Você vende uma casa, depois de ter morado nela
durante anos; você a conhece necessariamente melhor
do que qualquer comprador possível. Mas a justiça
é, então, informar o eventual comprador acerca de
qualquer defeito, aparente ou não, que possa existir
nela, e mesmo, embora a lei não obrigue a tanto,
acerca de algum problema com a vizinhança. E, sem
dúvida, nem todos nós fazemos isso, nem sempre, nem
completamente. Mas quem não vê que seria justo fazê-lo e que
somos injustos não o fazendo? A lei pode ordenar essa
informação ou ignorar o problema, conforme os casos;
mas a justiça sempre manda fazê-lo.
Dir-se-á que seria difícil, com tais exigências, ou
pouco vantajoso, vender casas... Pode ser. Mas onde
se viu a justiça ser fácil ou vantajosa? Só o é para quem
a recebe ou dela se beneficia, e melhor para ele; mas só
é uma virtude em quem a pratica ou a faz.
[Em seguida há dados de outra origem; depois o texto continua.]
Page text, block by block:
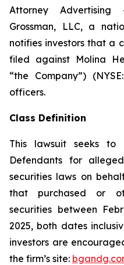
Attorney
Grossman, LLC, a
notifies investors that a
filed against Molina
“the Company”)
officers.
Class Definition
This lawsuit seeks to
Defendants for
securities laws on
that purchased or
securities between
2025, both dates
investors are
the firm’s site:

Devemos então renunciar nosso próprio interesse?
Claro que não. Mas devemos submetê-lo à justiça, e
não o contrário. Senão? Senão, contente-se com ser
rico e não tente ainda por cima ser justo.
COMTE-SPONVILLE, A. Pequeno tratado das grandes virtudes.
São Paulo: Martins Fontes, 1995. No processo de convencimento do leitor, o autor desse
texto defende a ideia de que
✂️ a) o interesse do outro deve se sobrepor ao interesse
pessoal. ✂️ b) a atividade comercial lucrativa é incompatível com
a justiça. ✂️ c) a criação de leis se pauta por princípios de justiça. ✂️ d) o impulso para a justiça é inerente ao homem. ✂️ e) a prática da justiça pressupõe o bem comum.